_Aim of the exercise_. Find the line with "ba kā m̊ =te? [25, 1, 64, 11]" in the entries below. Repeat it, every following line, and the line with "CouponRate, ! (input)", exactly and with nothing added.

_Available records_.
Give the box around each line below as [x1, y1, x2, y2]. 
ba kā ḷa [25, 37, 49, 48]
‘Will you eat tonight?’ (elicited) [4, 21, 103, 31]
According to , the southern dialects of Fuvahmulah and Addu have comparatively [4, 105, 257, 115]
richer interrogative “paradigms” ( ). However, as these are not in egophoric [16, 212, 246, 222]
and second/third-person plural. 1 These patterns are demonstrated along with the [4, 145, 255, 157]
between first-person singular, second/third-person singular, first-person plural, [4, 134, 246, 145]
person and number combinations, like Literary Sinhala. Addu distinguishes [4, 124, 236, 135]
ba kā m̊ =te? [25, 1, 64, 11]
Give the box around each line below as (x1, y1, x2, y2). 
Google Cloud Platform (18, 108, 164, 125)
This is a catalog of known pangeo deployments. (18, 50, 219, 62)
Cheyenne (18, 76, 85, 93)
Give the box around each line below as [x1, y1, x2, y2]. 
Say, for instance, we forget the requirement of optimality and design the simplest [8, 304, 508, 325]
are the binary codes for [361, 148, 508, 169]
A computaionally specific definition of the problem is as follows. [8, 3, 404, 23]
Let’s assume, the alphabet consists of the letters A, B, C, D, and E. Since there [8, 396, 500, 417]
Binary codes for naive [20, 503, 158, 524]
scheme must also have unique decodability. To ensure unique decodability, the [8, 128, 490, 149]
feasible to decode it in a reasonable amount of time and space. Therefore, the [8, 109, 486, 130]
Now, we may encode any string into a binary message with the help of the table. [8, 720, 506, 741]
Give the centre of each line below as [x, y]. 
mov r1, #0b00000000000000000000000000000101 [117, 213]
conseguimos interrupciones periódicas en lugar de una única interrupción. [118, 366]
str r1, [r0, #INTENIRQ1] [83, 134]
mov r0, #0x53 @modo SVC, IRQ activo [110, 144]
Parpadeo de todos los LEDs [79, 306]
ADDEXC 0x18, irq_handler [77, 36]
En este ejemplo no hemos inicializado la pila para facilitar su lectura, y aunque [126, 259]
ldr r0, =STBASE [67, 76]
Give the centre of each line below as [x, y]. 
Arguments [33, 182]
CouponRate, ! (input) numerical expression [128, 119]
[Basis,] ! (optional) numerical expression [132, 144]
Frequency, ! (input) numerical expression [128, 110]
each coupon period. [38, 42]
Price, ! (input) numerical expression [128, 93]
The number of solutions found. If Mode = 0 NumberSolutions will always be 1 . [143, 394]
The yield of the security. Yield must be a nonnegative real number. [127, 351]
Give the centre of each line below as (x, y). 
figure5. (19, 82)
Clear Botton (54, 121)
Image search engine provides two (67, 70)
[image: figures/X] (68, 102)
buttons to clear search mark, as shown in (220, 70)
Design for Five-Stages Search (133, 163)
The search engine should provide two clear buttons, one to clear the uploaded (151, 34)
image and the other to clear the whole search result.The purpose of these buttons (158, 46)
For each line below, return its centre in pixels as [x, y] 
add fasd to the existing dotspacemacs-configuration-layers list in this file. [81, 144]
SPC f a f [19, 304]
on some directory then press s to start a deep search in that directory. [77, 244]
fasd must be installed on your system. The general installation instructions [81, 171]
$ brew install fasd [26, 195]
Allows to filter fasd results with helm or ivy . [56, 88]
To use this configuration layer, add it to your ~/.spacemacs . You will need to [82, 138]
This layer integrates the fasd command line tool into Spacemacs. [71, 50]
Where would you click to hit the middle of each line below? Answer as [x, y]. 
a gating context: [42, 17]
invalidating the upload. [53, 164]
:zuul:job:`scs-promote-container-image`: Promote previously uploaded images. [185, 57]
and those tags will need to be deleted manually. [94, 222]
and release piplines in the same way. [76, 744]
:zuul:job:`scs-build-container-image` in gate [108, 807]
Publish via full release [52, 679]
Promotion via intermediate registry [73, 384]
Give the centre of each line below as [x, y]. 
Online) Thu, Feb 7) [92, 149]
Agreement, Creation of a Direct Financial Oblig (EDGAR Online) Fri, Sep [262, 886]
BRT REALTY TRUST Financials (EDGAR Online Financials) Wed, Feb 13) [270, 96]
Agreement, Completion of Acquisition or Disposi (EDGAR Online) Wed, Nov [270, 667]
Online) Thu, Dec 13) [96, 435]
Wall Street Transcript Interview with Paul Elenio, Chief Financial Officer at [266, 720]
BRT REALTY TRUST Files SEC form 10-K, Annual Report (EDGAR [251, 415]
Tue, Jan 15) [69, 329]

_Task solution_.
ba kā m̊ =te? [25, 1, 64, 11]
Give the box around each line below as (x1, y1, x2, y2). 
Google Cloud Platform (18, 108, 164, 125)
This is a catalog of known pangeo deployments. (18, 50, 219, 62)
Cheyenne (18, 76, 85, 93)
Give the box around each line below as [x1, y1, x2, y2]. 
Say, for instance, we forget the requirement of optimality and design the simplest [8, 304, 508, 325]
are the binary codes for [361, 148, 508, 169]
A computaionally specific definition of the problem is as follows. [8, 3, 404, 23]
Let’s assume, the alphabet consists of the letters A, B, C, D, and E. Since there [8, 396, 500, 417]
Binary codes for naive [20, 503, 158, 524]
scheme must also have unique decodability. To ensure unique decodability, the [8, 128, 490, 149]
feasible to decode it in a reasonable amount of time and space. Therefore, the [8, 109, 486, 130]
Now, we may encode any string into a binary message with the help of the table. [8, 720, 506, 741]
Give the centre of each line below as [x, y]. 
mov r1, #0b00000000000000000000000000000101 [117, 213]
conseguimos interrupciones periódicas en lugar de una única interrupción. [118, 366]
str r1, [r0, #INTENIRQ1] [83, 134]
mov r0, #0x53 @modo SVC, IRQ activo [110, 144]
Parpadeo de todos los LEDs [79, 306]
ADDEXC 0x18, irq_handler [77, 36]
En este ejemplo no hemos inicializado la pila para facilitar su lectura, y aunque [126, 259]
ldr r0, =STBASE [67, 76]
Give the centre of each line below as [x, y]. 
Arguments [33, 182]
CouponRate, ! (input) numerical expression [128, 119]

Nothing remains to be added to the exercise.